What is needed - As you work through the listing below, copy each line exactly and drop the images.

*** Opening Task input ***

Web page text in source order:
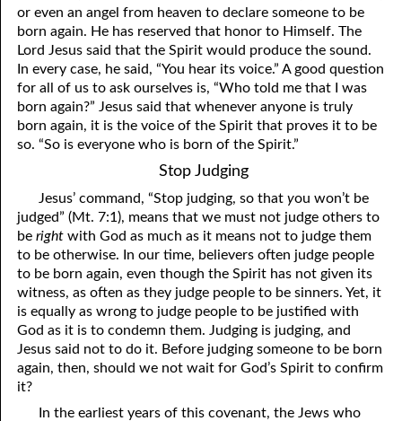
or even an angel from heaven to declare someone to be
born again. He has reserved that honor to Himself. The
Lord Jesus said that the Spirit would produce the sound.
In every case, he said, “You hear its voice.” A good question
for all of us to ask ourselves is, “Who told me that I was
born again?” Jesus said that whenever anyone is truly
born again, it is the voice of the Spirit that proves it to be
so. “So is everyone who is born of the Spirit.”
Stop Judging
Jesus’ command, “Stop judging, so that you won’t be
judged” (Mt. 7:1), means that we must not judge others to
beright with God as much as it means not to judge them
to be otherwise. In our time, believers often judge people
to be born again, even though the Spirit has not given its
witness, as often as they judge people to be sinners. Yet, it
is equally as wrong to judge people to be justified with
God as it is to condemn them. Judging is judging, and
Jesus said not to do it. Before judging someone to be born
again, then, should we not wait for God’s Spirit to confirm
it?
In the earliest years of this covenant, the Jews who

*** Closing Task input ***

Response area -
Web page text in source order:
or even an angel from heaven to declare someone to be
born again. He has reserved that honor to Himself. The
Lord Jesus said that the Spirit would produce the sound.
In every case, he said, “You hear its voice.” A good question
for all of us to ask ourselves is, “Who told me that I was
born again?” Jesus said that whenever anyone is truly
born again, it is the voice of the Spirit that proves it to be
so. “So is everyone who is born of the Spirit.”
Stop Judging
Jesus’ command, “Stop judging, so that you won’t be
judged” (Mt. 7:1), means that we must not judge others to
beright with God as much as it means not to judge them
to be otherwise. In our time, believers often judge people
to be born again, even though the Spirit has not given its
witness, as often as they judge people to be sinners. Yet, it
is equally as wrong to judge people to be justified with
God as it is to condemn them. Judging is judging, and
Jesus said not to do it. Before judging someone to be born
again, then, should we not wait for God’s Spirit to confirm
it?
In the earliest years of this covenant, the Jews who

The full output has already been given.